Ruminant Diseases and Immunology Research Unit, USDA Agriculture Research Service, National Animal Disease Center, Ames, IA 50010.
Ruminant Diseases and Immunology Research Unit, USDA Agriculture Research Service, National Animal Disease Center, Ames, IA 50010; Oak Ridge Institute for Science and Education, Oak Ridge Associated Universities, Oak Ridge, TN 37830.
J Dairy Sci. 2019 May;102(5):4741-4754. doi: 10.3168/jds.2018-15267. Epub 2018 Sep 27.
Sequencing the first genome took 15 yr and $3 billion to complete. Currently, a genome can be sequenced in a day for a few thousand dollars. Comparing the relative abundance of nearly every mRNA transcript and small RNAs from cells and tissues from different experimental conditions has become so easy that it can take longer to transfer the data between computers than to perform the experiment. Nucleotide sequencing techniques have become so sensitive that the greatest concern is not detecting a gene or transcript but rather, falsely identifying one. Better genome sequencing has led to more complete transcriptomic and proteomic databases and, combined with more sensitive instrumentation and separation techniques, is bringing us closer to detecting complete transcriptomes and proteomes. The promise of these powerful omics techniques is to lead us to new and unexpected connections between molecular processes in the context of animal health. This promise cannot be achieved without hypothesis-driven research that connects omics data with animal health experiments. Any researcher who wishes to invest the time and resources in omics experiments should be aware of the common pitfalls and limitations of these techniques so they can avoid these issues and maximize the use of these research tools. Several important questions must be asked: What is the quality of the databases and how they are annotated? Are the annotations based on experimental results or computational predictions? What assumptions are made by the analysis algorithms, and how will this affect the result? Finally, how can the research community use the vast amount of data being generated by omics experiments in ways to achieve the goals of better animal health and production (which is the promise of omics technologies)? Until the observations shown in omics data sets are used to achieve the goals of better animal health and production, the potential of omics technology will not be fully realized.
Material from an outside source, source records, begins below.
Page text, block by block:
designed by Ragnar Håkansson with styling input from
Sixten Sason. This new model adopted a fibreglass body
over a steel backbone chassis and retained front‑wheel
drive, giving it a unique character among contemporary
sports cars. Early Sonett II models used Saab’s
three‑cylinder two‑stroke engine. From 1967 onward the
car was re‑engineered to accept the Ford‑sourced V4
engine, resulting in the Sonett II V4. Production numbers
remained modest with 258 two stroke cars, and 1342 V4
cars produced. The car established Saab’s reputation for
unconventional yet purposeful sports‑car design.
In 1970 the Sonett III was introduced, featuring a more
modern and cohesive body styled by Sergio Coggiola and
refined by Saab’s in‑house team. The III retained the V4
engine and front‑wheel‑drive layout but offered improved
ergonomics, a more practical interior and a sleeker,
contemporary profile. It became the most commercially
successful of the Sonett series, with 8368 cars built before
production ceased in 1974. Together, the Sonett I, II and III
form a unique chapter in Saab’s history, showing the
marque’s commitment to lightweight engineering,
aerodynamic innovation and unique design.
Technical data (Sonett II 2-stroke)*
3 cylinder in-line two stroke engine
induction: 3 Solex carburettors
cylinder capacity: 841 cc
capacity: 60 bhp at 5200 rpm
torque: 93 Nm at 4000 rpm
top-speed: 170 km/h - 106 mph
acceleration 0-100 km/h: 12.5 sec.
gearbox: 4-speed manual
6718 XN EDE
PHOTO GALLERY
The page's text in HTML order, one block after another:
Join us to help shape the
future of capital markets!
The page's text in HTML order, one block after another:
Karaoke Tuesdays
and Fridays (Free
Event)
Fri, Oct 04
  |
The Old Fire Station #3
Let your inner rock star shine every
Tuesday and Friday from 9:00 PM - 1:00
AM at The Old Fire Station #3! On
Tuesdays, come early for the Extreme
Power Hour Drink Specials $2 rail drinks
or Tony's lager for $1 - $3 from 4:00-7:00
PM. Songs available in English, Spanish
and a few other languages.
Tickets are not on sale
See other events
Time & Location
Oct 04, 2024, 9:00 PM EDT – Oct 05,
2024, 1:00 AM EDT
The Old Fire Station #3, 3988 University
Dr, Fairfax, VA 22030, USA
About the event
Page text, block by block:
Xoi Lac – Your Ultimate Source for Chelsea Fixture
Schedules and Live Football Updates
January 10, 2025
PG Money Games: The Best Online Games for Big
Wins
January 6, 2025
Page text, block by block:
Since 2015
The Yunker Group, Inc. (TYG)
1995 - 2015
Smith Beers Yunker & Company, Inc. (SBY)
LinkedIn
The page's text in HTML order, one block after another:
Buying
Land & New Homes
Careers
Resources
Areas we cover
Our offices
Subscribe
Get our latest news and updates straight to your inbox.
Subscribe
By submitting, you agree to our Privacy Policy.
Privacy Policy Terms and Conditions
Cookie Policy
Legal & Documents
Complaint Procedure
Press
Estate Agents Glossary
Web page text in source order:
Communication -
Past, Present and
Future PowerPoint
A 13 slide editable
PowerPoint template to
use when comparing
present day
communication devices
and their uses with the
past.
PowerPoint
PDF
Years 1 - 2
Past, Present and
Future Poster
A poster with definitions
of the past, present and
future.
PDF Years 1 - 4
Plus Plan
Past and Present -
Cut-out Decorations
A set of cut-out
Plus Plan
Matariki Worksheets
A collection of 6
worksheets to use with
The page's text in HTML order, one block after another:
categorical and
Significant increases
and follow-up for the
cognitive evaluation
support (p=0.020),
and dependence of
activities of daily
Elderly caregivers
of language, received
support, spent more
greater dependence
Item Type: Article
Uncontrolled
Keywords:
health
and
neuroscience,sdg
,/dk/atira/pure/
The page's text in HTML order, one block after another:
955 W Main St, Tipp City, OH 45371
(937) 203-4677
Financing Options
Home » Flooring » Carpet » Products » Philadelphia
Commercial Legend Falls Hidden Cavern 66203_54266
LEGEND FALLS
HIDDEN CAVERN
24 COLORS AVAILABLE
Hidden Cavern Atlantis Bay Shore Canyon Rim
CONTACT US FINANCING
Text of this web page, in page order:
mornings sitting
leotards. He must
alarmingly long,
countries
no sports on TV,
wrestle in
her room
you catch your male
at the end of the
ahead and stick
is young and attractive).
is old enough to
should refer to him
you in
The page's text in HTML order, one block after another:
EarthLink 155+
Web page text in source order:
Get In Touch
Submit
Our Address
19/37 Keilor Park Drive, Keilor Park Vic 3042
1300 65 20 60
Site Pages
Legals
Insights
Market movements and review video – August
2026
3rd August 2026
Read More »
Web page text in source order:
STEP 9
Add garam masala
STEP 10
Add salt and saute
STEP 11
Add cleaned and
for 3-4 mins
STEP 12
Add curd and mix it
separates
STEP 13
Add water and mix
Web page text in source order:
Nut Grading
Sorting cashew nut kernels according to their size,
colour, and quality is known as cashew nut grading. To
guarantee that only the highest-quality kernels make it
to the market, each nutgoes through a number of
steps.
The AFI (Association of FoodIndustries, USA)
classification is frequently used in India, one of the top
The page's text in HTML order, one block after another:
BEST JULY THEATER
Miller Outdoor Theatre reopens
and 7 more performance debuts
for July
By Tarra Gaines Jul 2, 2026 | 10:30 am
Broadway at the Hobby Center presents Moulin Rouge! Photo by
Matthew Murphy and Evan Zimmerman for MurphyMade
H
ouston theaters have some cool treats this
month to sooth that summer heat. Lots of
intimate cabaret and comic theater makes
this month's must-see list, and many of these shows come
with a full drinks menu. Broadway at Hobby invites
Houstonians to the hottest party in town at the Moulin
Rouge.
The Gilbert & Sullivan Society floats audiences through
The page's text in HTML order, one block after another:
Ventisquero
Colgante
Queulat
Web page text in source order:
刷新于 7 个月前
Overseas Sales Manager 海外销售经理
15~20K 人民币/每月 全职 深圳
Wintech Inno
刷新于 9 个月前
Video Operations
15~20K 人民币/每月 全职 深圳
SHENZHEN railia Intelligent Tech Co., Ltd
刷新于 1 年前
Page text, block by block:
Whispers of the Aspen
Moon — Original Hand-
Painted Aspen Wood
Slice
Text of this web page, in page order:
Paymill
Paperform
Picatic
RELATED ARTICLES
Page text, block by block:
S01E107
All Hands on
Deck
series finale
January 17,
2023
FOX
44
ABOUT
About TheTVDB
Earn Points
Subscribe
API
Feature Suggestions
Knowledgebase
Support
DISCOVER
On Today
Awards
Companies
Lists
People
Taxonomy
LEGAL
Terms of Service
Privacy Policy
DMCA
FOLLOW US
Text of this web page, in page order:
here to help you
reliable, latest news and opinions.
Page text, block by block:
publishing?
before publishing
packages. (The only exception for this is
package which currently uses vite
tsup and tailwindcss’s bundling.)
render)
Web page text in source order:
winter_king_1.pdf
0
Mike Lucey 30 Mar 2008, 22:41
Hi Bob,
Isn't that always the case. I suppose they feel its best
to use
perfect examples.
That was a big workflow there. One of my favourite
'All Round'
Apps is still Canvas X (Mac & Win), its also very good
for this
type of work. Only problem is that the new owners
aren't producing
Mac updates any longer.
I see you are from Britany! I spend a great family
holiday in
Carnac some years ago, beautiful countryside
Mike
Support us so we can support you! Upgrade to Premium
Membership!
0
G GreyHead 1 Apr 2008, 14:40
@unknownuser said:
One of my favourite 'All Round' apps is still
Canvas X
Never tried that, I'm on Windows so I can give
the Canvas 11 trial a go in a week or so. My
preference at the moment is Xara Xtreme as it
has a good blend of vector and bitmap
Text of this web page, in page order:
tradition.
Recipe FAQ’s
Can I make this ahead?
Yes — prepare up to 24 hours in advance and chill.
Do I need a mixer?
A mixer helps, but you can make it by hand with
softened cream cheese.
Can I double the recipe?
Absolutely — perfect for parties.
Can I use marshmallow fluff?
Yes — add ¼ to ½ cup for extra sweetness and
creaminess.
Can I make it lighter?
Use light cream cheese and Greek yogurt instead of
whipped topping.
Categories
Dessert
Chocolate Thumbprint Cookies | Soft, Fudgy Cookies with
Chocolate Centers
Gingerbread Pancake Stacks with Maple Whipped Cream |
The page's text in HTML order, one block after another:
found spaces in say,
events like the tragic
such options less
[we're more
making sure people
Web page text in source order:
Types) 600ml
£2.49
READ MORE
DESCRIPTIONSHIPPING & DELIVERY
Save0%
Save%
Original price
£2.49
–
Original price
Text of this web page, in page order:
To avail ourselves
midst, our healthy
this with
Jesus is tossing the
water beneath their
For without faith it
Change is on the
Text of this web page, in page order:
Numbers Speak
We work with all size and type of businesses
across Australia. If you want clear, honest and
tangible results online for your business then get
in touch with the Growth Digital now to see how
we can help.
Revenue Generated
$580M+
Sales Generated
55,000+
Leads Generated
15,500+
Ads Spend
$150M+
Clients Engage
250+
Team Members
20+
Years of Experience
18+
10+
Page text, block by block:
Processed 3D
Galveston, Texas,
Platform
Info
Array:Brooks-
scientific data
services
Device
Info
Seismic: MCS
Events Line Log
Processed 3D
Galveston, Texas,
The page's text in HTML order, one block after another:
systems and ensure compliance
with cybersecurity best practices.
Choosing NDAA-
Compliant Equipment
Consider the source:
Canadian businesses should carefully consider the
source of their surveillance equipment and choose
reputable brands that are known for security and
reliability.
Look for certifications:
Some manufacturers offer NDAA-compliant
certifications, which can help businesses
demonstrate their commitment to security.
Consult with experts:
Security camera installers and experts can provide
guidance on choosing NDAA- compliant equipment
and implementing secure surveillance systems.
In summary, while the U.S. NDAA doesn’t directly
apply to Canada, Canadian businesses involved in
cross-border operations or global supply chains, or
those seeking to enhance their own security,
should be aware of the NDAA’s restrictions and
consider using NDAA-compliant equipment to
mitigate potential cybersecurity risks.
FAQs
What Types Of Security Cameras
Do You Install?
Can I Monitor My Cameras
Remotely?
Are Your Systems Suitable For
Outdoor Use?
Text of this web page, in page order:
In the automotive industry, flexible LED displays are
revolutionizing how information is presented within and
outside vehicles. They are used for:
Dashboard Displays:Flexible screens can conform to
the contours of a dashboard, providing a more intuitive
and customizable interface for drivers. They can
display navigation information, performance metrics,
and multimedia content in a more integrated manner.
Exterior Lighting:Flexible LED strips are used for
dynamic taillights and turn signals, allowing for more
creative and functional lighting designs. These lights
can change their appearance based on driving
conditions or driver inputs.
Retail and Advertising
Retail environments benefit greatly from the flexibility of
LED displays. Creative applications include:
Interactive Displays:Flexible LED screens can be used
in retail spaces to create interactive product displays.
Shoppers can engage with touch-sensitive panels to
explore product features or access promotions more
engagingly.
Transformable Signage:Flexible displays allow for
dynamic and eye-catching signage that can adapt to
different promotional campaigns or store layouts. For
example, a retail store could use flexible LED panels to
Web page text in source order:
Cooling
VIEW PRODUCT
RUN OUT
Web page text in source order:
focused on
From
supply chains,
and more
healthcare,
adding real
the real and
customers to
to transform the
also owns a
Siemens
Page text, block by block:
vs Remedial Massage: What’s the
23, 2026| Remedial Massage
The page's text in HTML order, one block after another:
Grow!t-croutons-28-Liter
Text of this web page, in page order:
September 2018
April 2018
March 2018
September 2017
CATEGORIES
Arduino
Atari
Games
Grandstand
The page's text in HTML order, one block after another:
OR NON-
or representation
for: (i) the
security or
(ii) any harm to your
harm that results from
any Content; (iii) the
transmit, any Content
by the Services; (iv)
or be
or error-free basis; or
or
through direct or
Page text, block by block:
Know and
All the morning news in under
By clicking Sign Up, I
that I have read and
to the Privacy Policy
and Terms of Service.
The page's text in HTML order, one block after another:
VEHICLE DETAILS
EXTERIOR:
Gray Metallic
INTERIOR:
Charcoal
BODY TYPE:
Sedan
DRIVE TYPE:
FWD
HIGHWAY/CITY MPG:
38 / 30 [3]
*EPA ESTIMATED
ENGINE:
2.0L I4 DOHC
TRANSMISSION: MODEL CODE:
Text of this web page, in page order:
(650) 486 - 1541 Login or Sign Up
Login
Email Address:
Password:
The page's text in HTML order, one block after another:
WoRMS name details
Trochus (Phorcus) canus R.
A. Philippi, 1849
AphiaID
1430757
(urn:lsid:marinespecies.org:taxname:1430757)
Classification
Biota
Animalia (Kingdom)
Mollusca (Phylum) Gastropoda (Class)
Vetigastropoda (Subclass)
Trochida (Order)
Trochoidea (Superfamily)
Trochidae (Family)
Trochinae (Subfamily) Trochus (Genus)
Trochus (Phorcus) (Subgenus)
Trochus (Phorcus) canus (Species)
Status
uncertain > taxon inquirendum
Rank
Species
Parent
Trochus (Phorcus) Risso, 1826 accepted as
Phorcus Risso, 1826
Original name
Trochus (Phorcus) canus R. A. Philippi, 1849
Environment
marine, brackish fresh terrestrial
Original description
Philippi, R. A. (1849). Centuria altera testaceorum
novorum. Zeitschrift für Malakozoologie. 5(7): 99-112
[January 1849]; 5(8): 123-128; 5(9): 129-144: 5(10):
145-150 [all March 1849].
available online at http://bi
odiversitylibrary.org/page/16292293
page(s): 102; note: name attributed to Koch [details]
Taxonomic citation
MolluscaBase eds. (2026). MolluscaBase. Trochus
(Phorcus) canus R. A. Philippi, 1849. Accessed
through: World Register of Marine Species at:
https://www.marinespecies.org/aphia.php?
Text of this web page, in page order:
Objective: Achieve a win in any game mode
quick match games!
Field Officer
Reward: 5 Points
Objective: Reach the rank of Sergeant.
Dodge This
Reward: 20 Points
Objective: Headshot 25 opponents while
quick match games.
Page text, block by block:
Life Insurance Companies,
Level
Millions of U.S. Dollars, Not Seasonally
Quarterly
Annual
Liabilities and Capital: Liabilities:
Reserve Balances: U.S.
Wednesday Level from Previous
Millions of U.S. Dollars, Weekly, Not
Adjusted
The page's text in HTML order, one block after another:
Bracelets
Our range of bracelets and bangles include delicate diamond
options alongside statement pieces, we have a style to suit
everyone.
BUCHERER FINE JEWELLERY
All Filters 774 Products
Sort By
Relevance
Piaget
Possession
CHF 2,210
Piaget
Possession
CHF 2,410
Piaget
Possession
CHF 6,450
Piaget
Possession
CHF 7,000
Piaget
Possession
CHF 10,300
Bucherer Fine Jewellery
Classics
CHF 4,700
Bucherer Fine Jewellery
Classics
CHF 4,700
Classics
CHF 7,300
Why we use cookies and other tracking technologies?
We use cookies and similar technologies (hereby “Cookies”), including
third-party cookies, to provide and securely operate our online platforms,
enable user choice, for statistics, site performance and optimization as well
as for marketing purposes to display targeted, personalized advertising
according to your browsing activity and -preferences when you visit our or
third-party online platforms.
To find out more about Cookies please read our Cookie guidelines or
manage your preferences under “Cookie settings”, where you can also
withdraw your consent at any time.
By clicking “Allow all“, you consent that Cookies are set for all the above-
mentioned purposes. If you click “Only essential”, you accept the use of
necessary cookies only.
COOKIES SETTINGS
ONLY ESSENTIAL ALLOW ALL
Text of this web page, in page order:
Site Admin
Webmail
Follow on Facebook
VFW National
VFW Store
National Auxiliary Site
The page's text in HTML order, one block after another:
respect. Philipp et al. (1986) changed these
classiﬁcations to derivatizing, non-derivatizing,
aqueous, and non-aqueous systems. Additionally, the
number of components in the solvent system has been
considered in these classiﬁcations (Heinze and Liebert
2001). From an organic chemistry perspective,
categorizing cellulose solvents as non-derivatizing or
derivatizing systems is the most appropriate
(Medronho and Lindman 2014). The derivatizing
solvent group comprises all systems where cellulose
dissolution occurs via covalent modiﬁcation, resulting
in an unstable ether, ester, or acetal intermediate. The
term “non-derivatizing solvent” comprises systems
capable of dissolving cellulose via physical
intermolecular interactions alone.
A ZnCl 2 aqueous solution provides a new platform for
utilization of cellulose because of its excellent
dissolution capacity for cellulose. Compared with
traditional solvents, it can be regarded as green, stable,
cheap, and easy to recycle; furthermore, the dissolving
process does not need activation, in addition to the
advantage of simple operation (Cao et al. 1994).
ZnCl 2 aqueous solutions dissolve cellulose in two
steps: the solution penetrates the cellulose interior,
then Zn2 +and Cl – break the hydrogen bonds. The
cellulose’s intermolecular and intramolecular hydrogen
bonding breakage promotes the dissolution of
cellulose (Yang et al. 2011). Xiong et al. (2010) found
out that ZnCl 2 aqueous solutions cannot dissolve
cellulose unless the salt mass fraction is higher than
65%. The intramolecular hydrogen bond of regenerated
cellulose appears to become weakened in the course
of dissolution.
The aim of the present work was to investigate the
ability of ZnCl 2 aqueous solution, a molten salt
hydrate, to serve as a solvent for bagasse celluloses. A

测序第一个基因组花费了 15 年时间和 30 亿美元才完成。如今,一天内花费几千美元就可以对一个基因组进行测序。比较不同实验条件下细胞和组织中几乎所有 mRNA 转录本和小 RNA 的相对丰度变得如此容易,以至于在计算机之间传输数据所需的时间可能比执行实验的时间还要长。核苷酸测序技术变得如此敏感,以至于最大的问题不是检测到一个基因或转录本,而是错误地识别出一个基因或转录本。更好的基因组测序导致了更完整的转录组和蛋白质组数据库,并且与更敏感的仪器和分离技术相结合,使我们更接近于检测完整的转录组和蛋白质组。这些强大的组学技术的承诺是在动物健康背景下为我们带来分子过程之间新的和意想不到的联系。如果没有将组学数据与动物健康实验联系起来的假设驱动研究,这一承诺就无法实现。任何希望投入时间和资源进行组学实验的研究人员都应该意识到这些技术的常见陷阱和局限性,以便他们能够避免这些问题并最大限度地利用这些研究工具。必须提出几个重要问题:数据库的质量如何,以及它们是如何注释的?注释是基于实验结果还是计算预测?分析算法做出了哪些假设,这将如何影响结果?最后,研究界如何以实现更好的动物健康和生产的目标(这是组学技术的承诺)来利用组学实验产生的大量数据?直到在组学数据集上的观察结果被用于实现更好的动物健康和生产的目标,组学技术的潜力才不会得到充分实现。